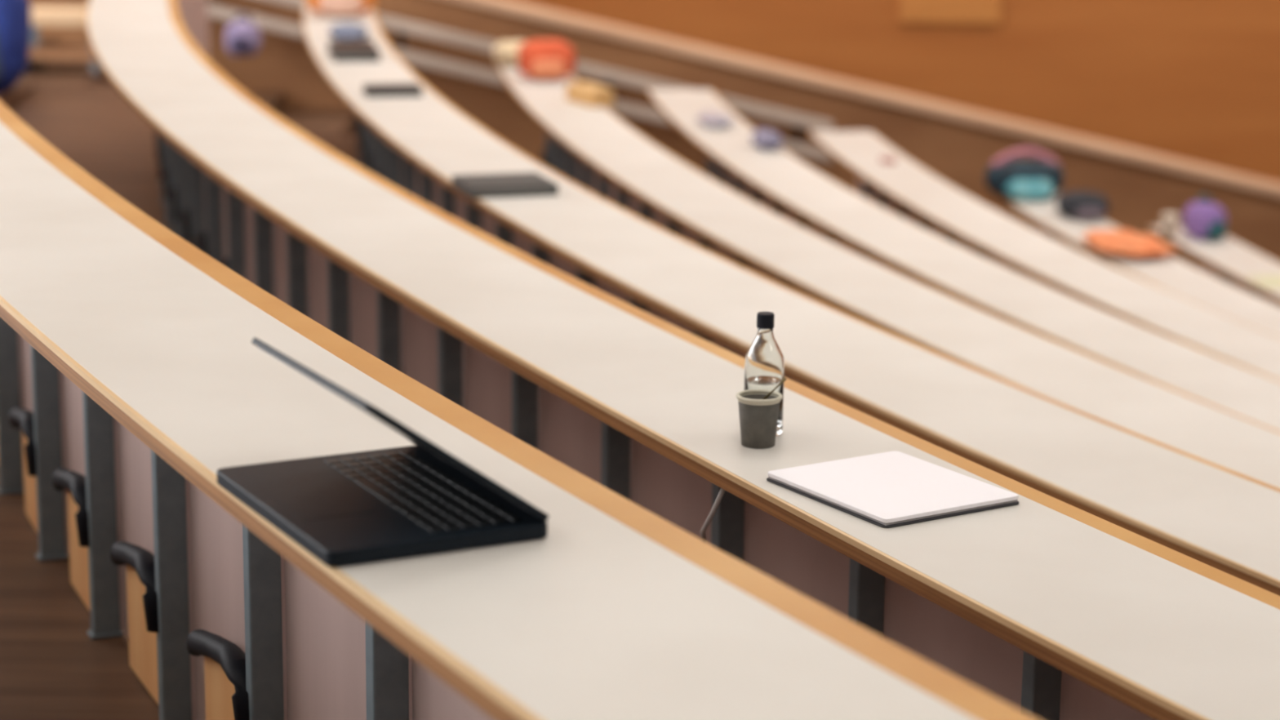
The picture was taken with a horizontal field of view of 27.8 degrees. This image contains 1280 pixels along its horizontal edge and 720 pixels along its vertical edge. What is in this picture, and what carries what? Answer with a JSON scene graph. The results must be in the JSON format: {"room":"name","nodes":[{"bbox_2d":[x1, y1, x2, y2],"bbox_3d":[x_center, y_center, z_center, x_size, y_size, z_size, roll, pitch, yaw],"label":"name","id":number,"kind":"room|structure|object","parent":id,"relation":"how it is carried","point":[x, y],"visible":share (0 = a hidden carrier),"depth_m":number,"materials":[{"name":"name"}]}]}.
{"room":"lecture hall","nodes":[
{"label":"lecture hall","id":0,"kind":"room"},
{"bbox_2d":[0,84,36,95],"bbox_3d":[-4.748,-1.000,12.420,3.480,0.397,2.430,1,13,0],"label":"floor","id":1,"kind":"structure","parent":0,"point":[19,86],"depth_m":13.41,"materials":[{"name":"brown wood"}]},
{"bbox_2d":[0,0,31,93],"bbox_3d":[-3.308,-1.739,13.085,0.424,0.778,0.342,3,13,11],"label":"backpack","id":2,"kind":"object","parent":1,"relation":"on","point":[15,24],"visible":1,"depth_m":13.03,"materials":[{"name":"blue fabric"}]},
{"bbox_2d":[0,84,359,719],"bbox_3d":[4.865,0.962,6.199,17.759,2.050,20.995,-6,14,-26],"label":"floor","id":3,"kind":"structure","parent":0,"point":[51,668],"depth_m":4.71,"materials":[{"name":"brown wood"}]},
{"bbox_2d":[0,100,1038,719],"bbox_3d":[-1.003,-0.083,5.198,1.062,0.740,12.613,-4,14,-21],"label":"desk","id":4,"kind":"object","parent":3,"relation":"on","point":[132,373],"visible":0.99,"depth_m":3.08,"materials":[{"name":"beige laminate"}]},
{"bbox_2d":[216,337,549,567],"bbox_3d":[-0.258,0.076,2.560,0.234,0.152,0.325,-6,15,-27],"label":"laptop","id":5,"kind":"object","parent":4,"relation":"on","point":[420,499],"visible":1,"depth_m":2.52,"materials":[{"name":"black plastic"}]},
{"bbox_2d":[86,0,1279,719],"bbox_3d":[-0.545,-0.235,6.771,1.320,0.740,14.636,-4,14,-19],"label":"desk","id":6,"kind":"object","parent":3,"relation":"on","point":[1051,608],"visible":0.73,"depth_m":4.07,"materials":[{"name":"beige laminate"}]},
{"bbox_2d":[700,488,724,542],"bbox_3d":[0.097,0.215,3.563,0.016,0.100,0.076,-4,14,-19],"label":"cable","id":7,"kind":"object","parent":6,"relation":"hanging from","point":[722,491],"visible":0.86,"depth_m":3.55,"materials":[{"name":"grey plastic"}]},
{"bbox_2d":[736,377,786,448],"bbox_3d":[0.166,0.071,3.608,0.065,0.098,0.065,9,15,31],"label":"cup","id":8,"kind":"object","parent":6,"relation":"on","point":[758,409],"visible":1,"depth_m":3.59,"materials":[{"name":"grey paper"}]},
{"bbox_2d":[743,311,784,435],"bbox_3d":[0.176,0.019,3.667,0.056,0.174,0.056,1,13,0],"label":"bottle","id":9,"kind":"object","parent":6,"relation":"on","point":[764,364],"visible":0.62,"depth_m":3.64,"materials":[{"name":"clear glass"}]},
{"bbox_2d":[766,450,1018,528],"bbox_3d":[0.329,0.167,3.390,0.222,0.012,0.262,-7,15,-32],"label":"notebook","id":10,"kind":"object","parent":6,"relation":"on","point":[889,489],"visible":1,"depth_m":3.36,"materials":[{"name":"white paper"}]},
{"bbox_2d":[303,0,1279,595],"bbox_3d":[0.271,-0.043,7.072,1.279,0.740,13.970,-4,14,-19],"label":"desk","id":11,"kind":"object","parent":3,"relation":"on","point":[1226,520],"visible":0.47,"depth_m":5.43,"materials":[{"name":"beige laminate"}]},
{"bbox_2d":[306,0,376,16],"bbox_3d":[-1.405,-1.736,12.152,0.338,0.244,0.222,-1,13,-6],"label":"tote bag","id":12,"kind":"object","parent":11,"relation":"on","point":[330,7],"visible":1,"depth_m":12.07,"materials":[{"name":"orange fabric"}]},
{"bbox_2d":[328,22,368,39],"bbox_3d":[-1.269,-1.432,11.265,0.174,0.052,0.476,-1,13,-9],"label":"scarf","id":13,"kind":"object","parent":11,"relation":"on","point":[354,31],"visible":1,"depth_m":11.15,"materials":[{"name":"blue fabric"}]},
{"bbox_2d":[328,40,380,61],"bbox_3d":[-1.169,-1.262,10.558,0.180,0.040,0.420,-2,13,-10],"label":"notebook","id":14,"kind":"object","parent":11,"relation":"on","point":[340,51],"visible":1,"depth_m":10.39,"materials":[{"name":"black paper"}]},
{"bbox_2d":[362,83,422,97],"bbox_3d":[-0.895,-0.976,9.350,0.200,0.030,0.140,-2,13,-13],"label":"tablet case","id":15,"kind":"object","parent":11,"relation":"on","point":[384,90],"visible":1,"depth_m":9.29,"materials":[{"name":"black"}]},
{"bbox_2d":[451,172,558,198],"bbox_3d":[-0.381,-0.492,7.277,0.250,0.028,0.240,-3,14,-18],"label":"folder","id":16,"kind":"object","parent":11,"relation":"on","point":[525,184],"visible":1,"depth_m":7.20,"materials":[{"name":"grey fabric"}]},
{"bbox_2d":[493,51,1279,488],"bbox_3d":[1.159,0.187,7.369,1.202,0.740,13.286,-4,14,-19],"label":"desk","id":17,"kind":"object","parent":3,"relation":"on","point":[594,148],"visible":0.23,"depth_m":7.45,"materials":[{"name":"beige laminate"}]},
{"bbox_2d":[493,40,526,66],"bbox_3d":[-0.616,-1.516,12.762,0.224,0.118,0.344,-1,13,-6],"label":"paper bag","id":18,"kind":"object","parent":17,"relation":"on","point":[505,52],"visible":0.6,"depth_m":12.68,"materials":[{"name":"beige paper"}]},
{"bbox_2d":[517,39,576,79],"bbox_3d":[-0.438,-1.417,12.193,0.271,0.182,0.292,-1,13,-7],"label":"pouch","id":19,"kind":"object","parent":17,"relation":"on","point":[538,59],"visible":1,"depth_m":12.09,"materials":[{"name":"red fabric"}]},
{"bbox_2d":[565,81,613,107],"bbox_3d":[-0.220,-1.165,11.354,0.100,0.076,0.280,-6,14,-26],"label":"wooden box","id":20,"kind":"object","parent":17,"relation":"on","point":[584,93],"visible":1,"depth_m":11.26,"materials":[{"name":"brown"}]},
{"bbox_2d":[647,88,1279,431],"bbox_3d":[1.905,0.337,7.647,1.165,0.740,12.793,-4,14,-19],"label":"desk","id":21,"kind":"object","parent":3,"relation":"on","point":[777,180],"visible":0.33,"depth_m":8.81,"materials":[{"name":"beige laminate"}]},
{"bbox_2d":[696,111,733,128],"bbox_3d":[0.349,-1.136,12.202,0.164,0.052,0.391,-1,13,-8],"label":"plastic bag","id":22,"kind":"object","parent":21,"relation":"on","point":[714,119],"visible":1,"depth_m":12.10,"materials":[{"name":"white plastic"}]},
{"bbox_2d":[751,128,782,149],"bbox_3d":[0.565,-0.984,11.490,0.132,0.080,0.322,-1,13,-9],"label":"cloth","id":23,"kind":"object","parent":21,"relation":"on","point":[765,139],"visible":1,"depth_m":11.40,"materials":[{"name":"fabric"}]},
{"bbox_2d":[808,129,1279,380],"bbox_3d":[2.683,0.479,8.010,1.153,0.740,12.465,-4,14,-19],"label":"desk","id":24,"kind":"object","parent":3,"relation":"on","point":[904,188],"visible":0.24,"depth_m":10.24,"materials":[{"name":"beige laminate"}]},
{"bbox_2d":[880,156,896,164],"bbox_3d":[1.201,-0.967,12.522,0.060,0.020,0.100,-1,13,-7],"label":"eraser","id":25,"kind":"object","parent":24,"relation":"on","point":[886,160],"visible":1,"depth_m":12.48,"materials":[{"name":"red rubber"}]},
{"bbox_2d":[987,188,1279,337],"bbox_3d":[3.592,0.723,8.250,1.104,0.740,11.846,-4,14,-19],"label":"desk","id":26,"kind":"object","parent":3,"relation":"on","point":[1169,273],"visible":0.18,"depth_m":11.36,"materials":[{"name":"beige laminate"}]},
{"bbox_2d":[984,147,1064,199],"bbox_3d":[1.972,-0.954,13.226,0.402,0.260,0.288,-1,13,-6],"label":"handbag","id":27,"kind":"object","parent":26,"relation":"on","point":[1042,178],"visible":1,"depth_m":13.14,"materials":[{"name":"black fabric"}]},
{"bbox_2d":[1056,191,1110,220],"bbox_3d":[2.181,-0.759,12.704,0.243,0.120,0.334,-1,13,-7],"label":"shoulder bag","id":28,"kind":"object","parent":26,"relation":"on","point":[1082,205],"visible":1,"depth_m":12.60,"materials":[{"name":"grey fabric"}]},
{"bbox_2d":[1081,229,1177,257],"bbox_3d":[2.241,-0.531,11.829,0.376,0.069,0.605,-1,13,-9],"label":"scarf","id":29,"kind":"object","parent":26,"relation":"on","point":[1120,242],"visible":1,"depth_m":11.71,"materials":[{"name":"orange fabric"}]},
{"bbox_2d":[1149,226,1279,306],"bbox_3d":[4.403,0.881,8.511,1.061,0.740,11.312,-4,14,-19],"label":"desk","id":30,"kind":"object","parent":3,"relation":"on","point":[1228,259],"visible":0.21,"depth_m":12.86,"materials":[{"name":"beige laminate"}]},
{"bbox_2d":[1161,213,1178,236],"bbox_3d":[2.744,-0.700,13.392,0.088,0.114,0.088,1,13,0],"label":"paper cup","id":31,"kind":"object","parent":30,"relation":"on","point":[1170,220],"visible":1,"depth_m":13.36,"materials":[{"name":"beige paper"}]},
{"bbox_2d":[1182,194,1226,240],"bbox_3d":[2.908,-0.734,13.284,0.174,0.232,0.273,-5,14,-23],"label":"backpack","id":32,"kind":"object","parent":30,"relation":"on","point":[1202,220],"visible":1,"depth_m":13.21,"materials":[{"name":"purple fabric"}]},
{"bbox_2d":[1245,275,1279,288],"bbox_3d":[3.009,-0.369,12.214,0.200,0.004,0.280,-1,13,-9],"label":"paper sheet","id":33,"kind":"object","parent":30,"relation":"on","point":[1268,282],"visible":1,"depth_m":12.23,"materials":[{"name":"beige paper"}]},
{"bbox_2d":[17,37,542,163],"bbox_3d":[1.423,-0.242,14.608,15.840,4.050,1.530,1,13,0],"label":"floor","id":34,"kind":"structure","parent":0,"point":[49,72],"depth_m":14.53,"materials":[{"name":"brown wood"}]},
{"bbox_2d":[25,5,98,74],"bbox_3d":[-3.178,-1.768,14.276,0.430,0.340,0.320,1,13,0],"label":"bench","id":35,"kind":"object","parent":34,"relation":"on","point":[42,15],"visible":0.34,"depth_m":14.14,"materials":[{"name":"beige wood"}]},
{"bbox_2d":[29,0,1279,270],"bbox_3d":[1.261,-0.875,15.315,15.500,4.876,0.150,1,13,0],"label":"trim","id":36,"kind":"structure","parent":34,"relation":"on","point":[960,153],"depth_m":15.10,"materials":[{"name":"brown wood"}]},
{"bbox_2d":[208,0,833,163],"bbox_3d":[-2.174,-2.036,14.888,6.600,1.713,0.180,1,13,0],"label":"handrail","id":37,"kind":"object","parent":36,"relation":"attached to","point":[402,26],"visible":0.63,"depth_m":14.88,"materials":[{"name":"metal"}]},
{"bbox_2d":[224,13,261,56],"bbox_3d":[-2.257,-1.845,14.678,0.200,0.242,0.146,1,13,0],"label":"drawstring bag","id":38,"kind":"object","parent":37,"relation":"hanging from","point":[242,38],"visible":1,"depth_m":14.63,"materials":[{"name":"purple fabric"}]},
{"bbox_2d":[450,0,1279,197],"bbox_3d":[1.270,-1.593,15.206,15.500,3.524,0.360,1,13,0],"label":"trim","id":39,"kind":"structure","parent":36,"relation":"attached to","point":[513,7],"depth_m":15.08,"materials":[{"name":"brown wood"}]},
{"bbox_2d":[515,0,1279,182],"bbox_3d":[3.031,-2.393,17.500,22.000,8.900,0.200,1,13,0],"label":"wall","id":40,"kind":"structure","parent":0,"point":[1196,81],"depth_m":17.48,"materials":[{"name":"orange wood"}]},
{"bbox_2d":[899,0,1001,23],"bbox_3d":[2.107,-3.666,17.095,0.680,2.860,0.025,1,13,0],"label":"wall panel","id":41,"kind":"object","parent":40,"relation":"attached to","point":[911,11],"depth_m":17.39,"materials":[{"name":"brown wood"}]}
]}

━━━━━━━━━━

▶ [PROBLEM DESCRIPTION]:
In how many lines of the records does the string "hanging" occur? Answer with the number alone.

▶ [WRITTEN REPLY]:
2